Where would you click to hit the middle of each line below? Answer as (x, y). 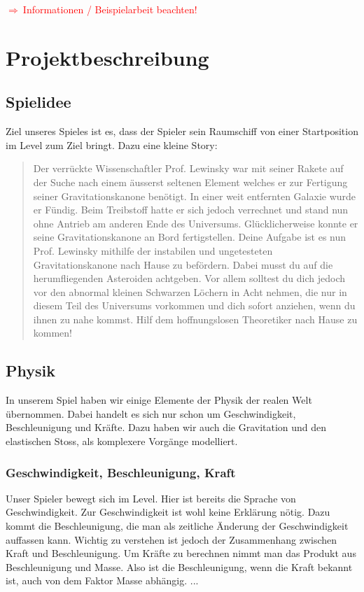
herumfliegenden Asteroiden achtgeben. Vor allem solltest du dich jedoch (189, 278)
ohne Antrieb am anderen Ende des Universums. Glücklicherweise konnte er (196, 223)
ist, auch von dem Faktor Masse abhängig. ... (102, 580)
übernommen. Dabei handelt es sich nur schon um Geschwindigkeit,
=====
_WHAT THIS TASK INVOLVES_
Using the records above, copy exactly the lines from the one containing "herumfliegenden Asteroiden achtgeben." through the last, inclusive, and nothing else.

_SOLUTION TO THE PROBLEM_
herumfliegenden Asteroiden achtgeben. Vor allem solltest du dich jedoch (189, 278)
ohne Antrieb am anderen Ende des Universums. Glücklicherweise konnte er (196, 223)
ist, auch von dem Faktor Masse abhängig. ... (102, 580)
übernommen. Dabei handelt es sich nur schon um Geschwindigkeit,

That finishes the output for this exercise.